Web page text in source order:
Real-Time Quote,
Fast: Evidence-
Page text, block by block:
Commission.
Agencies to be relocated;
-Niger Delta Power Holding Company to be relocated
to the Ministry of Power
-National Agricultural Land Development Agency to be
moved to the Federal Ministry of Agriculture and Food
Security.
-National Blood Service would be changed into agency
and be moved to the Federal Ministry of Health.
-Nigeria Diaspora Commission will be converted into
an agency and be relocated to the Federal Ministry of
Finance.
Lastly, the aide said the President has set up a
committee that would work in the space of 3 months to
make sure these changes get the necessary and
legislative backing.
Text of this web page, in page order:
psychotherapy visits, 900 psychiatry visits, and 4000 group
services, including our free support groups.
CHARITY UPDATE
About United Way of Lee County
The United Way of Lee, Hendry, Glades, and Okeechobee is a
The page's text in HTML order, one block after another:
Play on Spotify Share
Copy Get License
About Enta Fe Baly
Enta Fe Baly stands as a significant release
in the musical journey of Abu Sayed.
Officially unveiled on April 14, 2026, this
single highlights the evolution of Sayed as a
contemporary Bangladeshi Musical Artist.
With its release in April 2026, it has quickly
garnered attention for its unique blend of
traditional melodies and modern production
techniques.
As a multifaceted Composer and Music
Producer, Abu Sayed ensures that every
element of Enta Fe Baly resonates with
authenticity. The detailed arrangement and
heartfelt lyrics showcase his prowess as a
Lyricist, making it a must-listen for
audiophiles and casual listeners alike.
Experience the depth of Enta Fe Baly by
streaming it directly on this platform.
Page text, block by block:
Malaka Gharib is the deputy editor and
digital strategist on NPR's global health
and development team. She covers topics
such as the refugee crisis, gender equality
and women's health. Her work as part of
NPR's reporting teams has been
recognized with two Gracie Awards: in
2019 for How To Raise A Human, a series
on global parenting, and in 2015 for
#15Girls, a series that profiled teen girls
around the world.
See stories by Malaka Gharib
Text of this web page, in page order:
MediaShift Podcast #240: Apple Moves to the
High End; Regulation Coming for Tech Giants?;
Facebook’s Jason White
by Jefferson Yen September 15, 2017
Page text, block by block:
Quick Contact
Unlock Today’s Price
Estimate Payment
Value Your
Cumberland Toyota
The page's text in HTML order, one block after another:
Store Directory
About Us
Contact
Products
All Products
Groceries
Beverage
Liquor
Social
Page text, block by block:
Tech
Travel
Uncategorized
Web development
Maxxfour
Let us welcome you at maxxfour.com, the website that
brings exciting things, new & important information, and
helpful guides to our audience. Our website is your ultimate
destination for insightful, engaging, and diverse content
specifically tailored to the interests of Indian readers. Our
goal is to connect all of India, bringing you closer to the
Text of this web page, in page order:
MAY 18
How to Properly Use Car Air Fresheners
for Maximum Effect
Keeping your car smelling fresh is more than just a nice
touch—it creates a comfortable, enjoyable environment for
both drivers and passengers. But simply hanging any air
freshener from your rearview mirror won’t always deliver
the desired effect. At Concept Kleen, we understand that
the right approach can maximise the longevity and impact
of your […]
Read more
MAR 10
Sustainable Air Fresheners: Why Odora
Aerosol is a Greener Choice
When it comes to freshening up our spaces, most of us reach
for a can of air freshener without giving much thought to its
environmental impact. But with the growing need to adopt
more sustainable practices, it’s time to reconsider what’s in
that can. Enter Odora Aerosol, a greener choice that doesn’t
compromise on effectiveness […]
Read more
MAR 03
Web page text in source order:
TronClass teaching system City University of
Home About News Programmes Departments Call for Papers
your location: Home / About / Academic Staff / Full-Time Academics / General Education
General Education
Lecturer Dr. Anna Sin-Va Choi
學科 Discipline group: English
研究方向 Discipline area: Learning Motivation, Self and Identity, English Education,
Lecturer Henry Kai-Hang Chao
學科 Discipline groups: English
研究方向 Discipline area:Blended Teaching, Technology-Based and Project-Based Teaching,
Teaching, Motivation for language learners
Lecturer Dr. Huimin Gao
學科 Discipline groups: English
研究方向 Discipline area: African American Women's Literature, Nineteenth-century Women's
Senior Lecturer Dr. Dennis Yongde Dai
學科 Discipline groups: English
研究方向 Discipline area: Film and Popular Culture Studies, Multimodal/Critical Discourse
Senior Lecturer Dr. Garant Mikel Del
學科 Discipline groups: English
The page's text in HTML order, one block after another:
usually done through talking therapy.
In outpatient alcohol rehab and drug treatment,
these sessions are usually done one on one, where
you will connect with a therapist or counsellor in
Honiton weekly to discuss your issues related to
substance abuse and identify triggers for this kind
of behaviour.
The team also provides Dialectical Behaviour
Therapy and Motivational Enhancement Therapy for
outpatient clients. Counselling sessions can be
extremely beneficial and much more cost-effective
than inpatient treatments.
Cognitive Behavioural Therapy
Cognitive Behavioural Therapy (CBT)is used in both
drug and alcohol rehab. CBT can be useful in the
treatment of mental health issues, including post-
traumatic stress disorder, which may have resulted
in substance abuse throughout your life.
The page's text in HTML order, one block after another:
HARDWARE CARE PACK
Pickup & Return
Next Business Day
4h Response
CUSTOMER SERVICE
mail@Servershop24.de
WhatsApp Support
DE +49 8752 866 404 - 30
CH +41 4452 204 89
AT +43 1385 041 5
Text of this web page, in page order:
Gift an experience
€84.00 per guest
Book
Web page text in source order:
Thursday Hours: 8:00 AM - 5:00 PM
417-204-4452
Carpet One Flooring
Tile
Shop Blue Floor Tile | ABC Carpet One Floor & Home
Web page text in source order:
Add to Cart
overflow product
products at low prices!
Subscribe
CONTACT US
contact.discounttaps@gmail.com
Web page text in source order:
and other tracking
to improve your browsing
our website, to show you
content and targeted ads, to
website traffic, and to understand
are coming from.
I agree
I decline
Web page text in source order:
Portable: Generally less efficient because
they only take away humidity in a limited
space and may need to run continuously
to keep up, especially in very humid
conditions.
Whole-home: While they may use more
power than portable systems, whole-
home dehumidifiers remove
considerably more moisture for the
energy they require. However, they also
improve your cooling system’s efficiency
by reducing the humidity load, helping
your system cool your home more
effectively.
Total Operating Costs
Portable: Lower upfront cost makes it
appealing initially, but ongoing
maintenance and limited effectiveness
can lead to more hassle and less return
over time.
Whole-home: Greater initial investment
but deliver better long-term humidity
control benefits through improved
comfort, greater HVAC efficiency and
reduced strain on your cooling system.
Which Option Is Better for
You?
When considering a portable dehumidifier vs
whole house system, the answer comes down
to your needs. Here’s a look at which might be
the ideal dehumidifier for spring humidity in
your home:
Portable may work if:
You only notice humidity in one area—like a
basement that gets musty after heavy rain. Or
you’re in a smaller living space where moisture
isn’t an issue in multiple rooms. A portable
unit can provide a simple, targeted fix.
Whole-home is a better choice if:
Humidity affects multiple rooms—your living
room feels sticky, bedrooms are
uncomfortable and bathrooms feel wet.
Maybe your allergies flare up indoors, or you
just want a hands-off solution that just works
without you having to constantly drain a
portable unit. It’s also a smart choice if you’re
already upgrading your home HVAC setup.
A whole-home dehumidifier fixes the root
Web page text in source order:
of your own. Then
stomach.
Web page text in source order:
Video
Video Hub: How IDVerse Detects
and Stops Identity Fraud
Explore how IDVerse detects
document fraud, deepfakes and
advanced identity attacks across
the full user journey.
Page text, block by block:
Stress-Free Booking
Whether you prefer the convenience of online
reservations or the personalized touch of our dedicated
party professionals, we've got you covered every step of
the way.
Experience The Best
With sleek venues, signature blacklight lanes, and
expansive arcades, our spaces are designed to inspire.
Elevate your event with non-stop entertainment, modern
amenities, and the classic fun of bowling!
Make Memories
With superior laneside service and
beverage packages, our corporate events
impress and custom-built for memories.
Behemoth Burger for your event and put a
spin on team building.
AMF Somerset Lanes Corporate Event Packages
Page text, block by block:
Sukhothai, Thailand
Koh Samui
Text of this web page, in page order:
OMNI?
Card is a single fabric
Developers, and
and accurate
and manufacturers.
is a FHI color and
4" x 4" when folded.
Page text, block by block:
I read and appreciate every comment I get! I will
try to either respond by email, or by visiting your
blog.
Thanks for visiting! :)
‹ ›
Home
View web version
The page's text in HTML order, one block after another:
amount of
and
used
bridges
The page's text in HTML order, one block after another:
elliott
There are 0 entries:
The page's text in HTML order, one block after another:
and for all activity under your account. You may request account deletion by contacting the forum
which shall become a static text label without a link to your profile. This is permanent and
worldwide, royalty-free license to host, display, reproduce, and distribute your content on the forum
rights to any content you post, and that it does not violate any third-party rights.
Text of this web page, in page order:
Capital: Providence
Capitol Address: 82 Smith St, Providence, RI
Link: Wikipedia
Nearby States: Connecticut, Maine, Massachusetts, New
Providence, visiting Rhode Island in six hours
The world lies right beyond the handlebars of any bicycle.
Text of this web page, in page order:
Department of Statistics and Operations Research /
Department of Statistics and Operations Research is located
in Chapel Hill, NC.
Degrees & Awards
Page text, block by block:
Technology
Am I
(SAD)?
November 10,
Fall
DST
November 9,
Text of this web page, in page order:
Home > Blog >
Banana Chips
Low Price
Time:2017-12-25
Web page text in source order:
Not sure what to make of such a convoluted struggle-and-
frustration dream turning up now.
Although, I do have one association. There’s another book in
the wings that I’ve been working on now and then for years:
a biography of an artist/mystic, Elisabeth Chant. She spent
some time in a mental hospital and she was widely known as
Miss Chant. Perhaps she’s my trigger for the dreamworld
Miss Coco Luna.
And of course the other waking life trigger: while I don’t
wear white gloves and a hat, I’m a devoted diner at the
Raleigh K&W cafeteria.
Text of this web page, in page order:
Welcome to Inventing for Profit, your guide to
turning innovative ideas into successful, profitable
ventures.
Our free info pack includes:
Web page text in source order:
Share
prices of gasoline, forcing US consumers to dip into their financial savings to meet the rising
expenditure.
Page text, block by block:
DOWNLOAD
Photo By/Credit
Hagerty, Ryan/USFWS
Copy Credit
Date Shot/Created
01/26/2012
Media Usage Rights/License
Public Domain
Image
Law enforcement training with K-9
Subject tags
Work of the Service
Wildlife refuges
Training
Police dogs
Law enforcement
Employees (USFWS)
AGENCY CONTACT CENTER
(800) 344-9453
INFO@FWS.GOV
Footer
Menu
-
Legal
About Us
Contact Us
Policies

▶ _WHAT YOU WILL DO_
Using the entries shown above, reproduce verbatim the lines from the line bearing "can lead to more hassle and less return" to the line bearing "Stress-Free Booking", inclusive.

▶ _ANSWER TO THE EXERCISE_
can lead to more hassle and less return
over time.
Whole-home: Greater initial investment
but deliver better long-term humidity
control benefits through improved
comfort, greater HVAC efficiency and
reduced strain on your cooling system.
Which Option Is Better for
You?
When considering a portable dehumidifier vs
whole house system, the answer comes down
to your needs. Here’s a look at which might be
the ideal dehumidifier for spring humidity in
your home:
Portable may work if:
You only notice humidity in one area—like a
basement that gets musty after heavy rain. Or
you’re in a smaller living space where moisture
isn’t an issue in multiple rooms. A portable
unit can provide a simple, targeted fix.
Whole-home is a better choice if:
Humidity affects multiple rooms—your living
room feels sticky, bedrooms are
uncomfortable and bathrooms feel wet.
Maybe your allergies flare up indoors, or you
just want a hands-off solution that just works
without you having to constantly drain a
portable unit. It’s also a smart choice if you’re
already upgrading your home HVAC setup.
A whole-home dehumidifier fixes the root
Web page text in source order:
of your own. Then
stomach.
Web page text in source order:
Video
Video Hub: How IDVerse Detects
and Stops Identity Fraud
Explore how IDVerse detects
document fraud, deepfakes and
advanced identity attacks across
the full user journey.
Page text, block by block:
Stress-Free Booking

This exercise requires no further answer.